====== Task input

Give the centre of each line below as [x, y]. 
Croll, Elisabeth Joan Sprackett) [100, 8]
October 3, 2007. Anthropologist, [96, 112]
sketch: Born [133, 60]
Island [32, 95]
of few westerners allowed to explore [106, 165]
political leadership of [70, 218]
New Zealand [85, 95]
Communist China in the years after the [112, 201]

============

Exercise directions:
Reproduce the data above exactly, leaving nothing out.

Your solution:
Give the centre of each line below as [x, y]. 
Croll, Elisabeth Joan Sprackett) [100, 8]
October 3, 2007. Anthropologist, [96, 112]
sketch: Born [133, 60]
Island [32, 95]
of few westerners allowed to explore [106, 165]
political leadership of [70, 218]
New Zealand [85, 95]
Communist China in the years after the [112, 201]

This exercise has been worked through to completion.